While growing up I had the fortune of spending summer holidays at arguably one of the best bream fishing waters in Australia in Ansons Bay. Being young and eager just to feel the weight of a fish on the rod, catching bream was often derailed by chasing the abundant cocky salmon and silver trevally. While these species were on the chew, getting the buzz out of hooking and landing a fish was too much of a temptation. Often schools of bait fish would be busted up in the bay given away by the tell tail signs of seagulls and terns diving in to pick up the scraps left by the salmon as they slammed the abundant anchovies, or what the locals called “sardines”.

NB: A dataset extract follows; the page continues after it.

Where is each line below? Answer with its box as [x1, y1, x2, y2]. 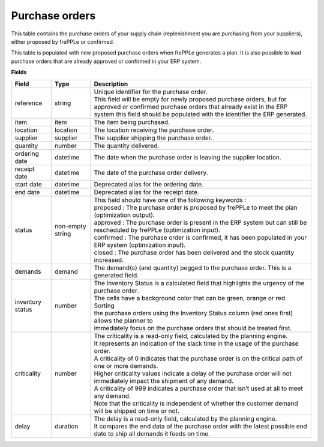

|The author with a cracking bream from Ansons Bay.|
My older brother Nigel and I would run from the shack and jump into an old 9 foot marine ply dinghy armed with our spinning rods and silver slice lures, rowing like mad until we were within casting distance of the salmon. Then it was on for all until the school of salmon went quiet as the bait fish dispersed. Out with the oars and lures were out the back and trolled until we found the school of salmon again. A hook up and away we went again. Little wonder the bream were left alone when fishing was this good. Just occasionally while bait fishing, a fish would be hooked which took off like a train and eventually was brought back to the boat with the call, ‘It’s a bream.’ What is it about bream which causes such excitement? Maybe it’s that long run as it hits your bait and peels line off your reel. Or that big golden side as it flashes in the sunlight when you manage to bring it close to the boat….Whatever it is, the bream fishing has had me hooked since those early days.
Plenty of time was also spent up the Ansons River as this is a well known area for catching big bream on bait, if you can get your through the thousands of small ‘pocket watch’ size silver trevally and juvenile bream. Again being young and easily distracted, catching those small trevally on bait was heaps of fun until the bait bucket was empty and not much to show for the efforts. I recall tying on the smallest hooks we had at the time just to teach these little fish a lesson. It was great fun at the time. And it is still a great place to take the kids these days - never a dull moment, baiting hooks and untangling lines.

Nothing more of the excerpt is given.